Die Ambivalenz der Mutterschaft: Hamburger Filmpremiere mit Anke Engelke
Endlich mal wieder volles Haus - das gab's nun im Hamburger Zeise-Kino, denn Anke Engelke war da. Sie hat mit Regisseurin Carolin Schmitz ihren neuen Film "Mutter" vorgestellt, eine NDR Co-Produktion.
Man kann sie sehen - aber nicht hören. Denn sie bewegt nur die Lippen. Die Stimmen kommen von acht verschiedenen realen Frauen, die von der Freude und den Problemen als Mutter erzählen.
Anke Engelke kommt und ist gleich umgeben von einer Traube von Autogrammjägern. Wochenshow, Ladykracher, als Stimme von Marge Simpson oder dem Disney Fisch Dory - sie ist ein echter Superstar. So eine Rolle wie in "Mutter" hatte sie jedoch noch nie. Sie spielt, die Stimmen kommen aber vom Band. Interviews mit acht verschiedenen Müttern.
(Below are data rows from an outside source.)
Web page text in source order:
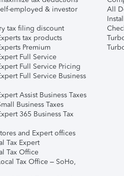
employed & investor
tax filing discount
tax products
Premium
Full Service
Full Service Pricing
Full Service Business
Assist Business Taxes
Business Taxes
365 Business Tax
and Expert offices
Tax Expert
Tax Office
Tax Office – SoHo,
All
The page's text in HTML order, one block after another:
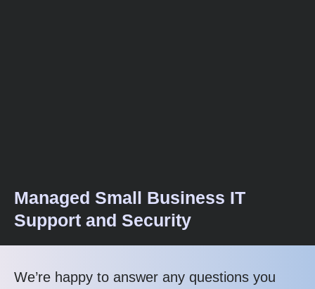
Managed Small Business IT
Support and Security
We’re happy to answer any questions you
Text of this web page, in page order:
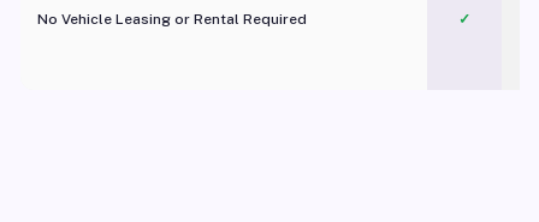
No Vehicle Leasing or Rental Required
✓
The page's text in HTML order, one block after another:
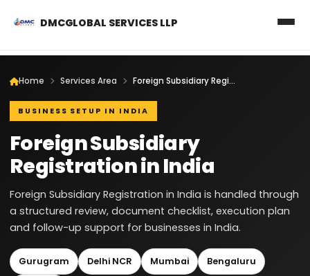
DMCGLOBAL SERVICES LLP
Home Services Area Foreign Subsidiary Registration in India
BUSINESS SETUP IN INDIA
Foreign Subsidiary
Registration in India
Foreign Subsidiary Registration in India is handled through
a structured review, document checklist, execution plan
and follow-up support for businesses in India.
Gurugram Delhi NCR Mumbai Bengaluru
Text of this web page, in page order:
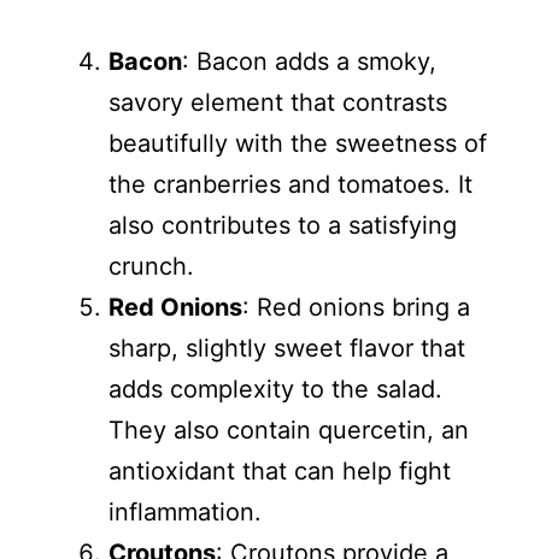
Bacon: Bacon adds a smoky,
savory element that contrasts
beautifully with the sweetness of
the cranberries and tomatoes. It
also contributes to a satisfying
crunch.
Red Onions: Red onions bring a
sharp, slightly sweet flavor that
adds complexity to the salad.
They also contain quercetin, an
antioxidant that can help fight
inflammation.
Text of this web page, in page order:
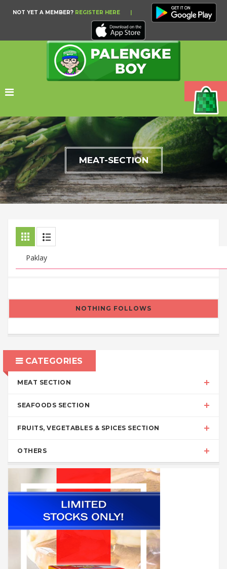
NOT YET A MEMBER? REGISTER HERE |
MEAT-SECTION
NOTHING FOLLOWS
CATEGORIES
MEAT SECTION
SEAFOODS SECTION
FRUITS, VEGETABLES & SPICES SECTION
OTHERS
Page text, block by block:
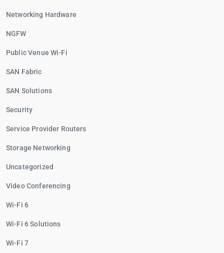
Networking Hardware
NGFW
Public Venue Wi-Fi
SAN Fabric
SAN Solutions
Security
Service Provider Routers
Storage Networking
Uncategorized
Video Conferencing
Wi-Fi 6
Wi-Fi 6 Solutions
Wi-Fi 7
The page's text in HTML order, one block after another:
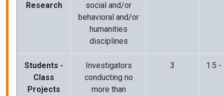
Research
social and/or
behavioral and/or
humanities
disciplines
Students -
Class
Projects
Investigators
conducting no
more than
3 1.5
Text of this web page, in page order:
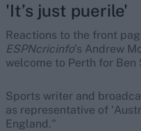
'It’s just puerile'
Reactions to the front
ESPNcricinfo’s Andrew
welcome to Perth for Ben
Sports writer and
as representative of
England."
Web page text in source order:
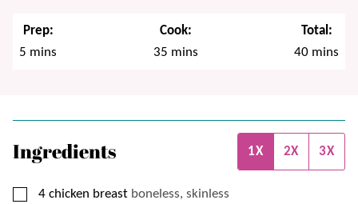
Prep:
5 minutes
mins
Cook:
35minutes
mins
Total:
40minutes
mins
Ingredients 1X 2X 3X
▢
4 chicken breast boneless, skinless
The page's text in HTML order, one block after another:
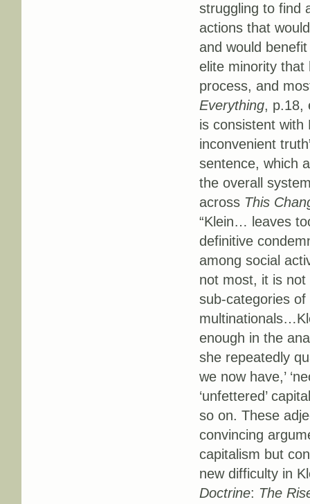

Kein Spielraum für Improvisation bei Dreharbeiten
"Ich habe schon ausgerechnet, wie oft ich in meinem Leben sagen muss: Putz dir jetzt endlich bitte die Zähne. Ich mein, der ist neun, der wird bald zehn. Das sage ich seit neun Jahren mindestens zwölfmal am Tag. Sechsmal morgens und sechsmal abends. Das muss man sich mal ausrechnen, das ist absurd." Filmzitat
In dieser Szene steht Anke Engelke auf der Theaterbühne. Der ganze Film zeigt den Weg einer Schauspielerin, beim Essen, beim Einkaufen, bei der Arbeit. Nur, dass sie halt nur das sagt, was die echten Mütter in den Interviews sagen. Schauspielerisch gab es keinen Spielraum für Improvisation für Anke Engelke. Denn sie muss die Worte, das Atmen, alles genau treffen. "Das war anstrengend. Und das Drehen war sehr anstrengend. Das war alles sehr, sehr anstrengend", erzählt Engelke. "Ich ziehe daraus ganz viel Vergnügen - aus Dingen, die intensiv sind. Ich freu mich, wenn ich weiß, da wartet ein Tag auf mich, der viel von mir verlangt und der mich am Abend belohnt."
"Mutter": Ein Film, der nahegeht
Gecastet wurden die interviewten Frauen von Regisseurin Carolin Schmitz. Im ganzen Land hat sie dafür Zeitungsannoncen geschaltet. Die Frauen sind zwischen 30 und 70 Jahren alt. "Ich hab' denen gesagt: Erzählen Sie doch bitte Ihr Leben", berichtet Schmitz. "Von Anfang an, bis meine Speicherkarte voll ist. Ich habe festgestellt, und nicht erst bei dieser Arbeit, wenn man mit Menschen spricht, sie ernst nimmt und sich interessiert und sie respektiert, dann erzählen die wahnsinnig viel und wirklich gerne."
Der Film geht einem sehr nah. Viele der Frauen mussten Träume für die Familie aufgeben. Wurden von ihren Männern regelrecht wie Hausangestellte behandelt. Viele im Publikum sind bewegt. Auch Männer: "Also mir ist regelrecht das Lachen im Halse stecken geblieben und der Film war beeindruckend, aber hat mich auch irritiert", heißt es aus dem Publikum.
Anke Engelke: "Es gibt eine große Schieflage"
Anke Engelke schaut sich den Film mit dem Publikum zusammen an. Kurzer Blick aufs Handy, ein älteres Modell, kein Smartphone, und eine Tüte Popcorn in der Hand. Sie hat der Film ins Grübeln gebracht. "Ich habe gemerkt, dass es da eine große Schieflage gibt. Und dass Mütter doch diejenigen sind, die anteilig viel mehr tun in Sachen Erziehung, Betreuung von Kindern. Das finde ich schade und bedenklich", sagt sie. "Ich könnte mir vorstellen, dass Menschen, die den Film hier sehen, einen großen Redebedarf haben."
Männer oder Väter kommen im Film nur am Rande vor. Dennoch ist das kein Film gegen Männer, sondern für alle, sagen die Regisseurin und ihr Star. Das stimmt auch, die Frauen reden vor allem darüber, was in ihnen vorgeht, man vermisst die Männer nicht. Eine Fortsetzung, vielleicht mit dem Titel "Vater"? "Also ich mach den nicht", sagt Regisseurin Schmitz. "Ich auch nicht", lacht Engelke. "Wir müssen zum Zug."
"Mutter" mit Anke Engelke startet in der kommenden Woche in den Hamburger Kinos.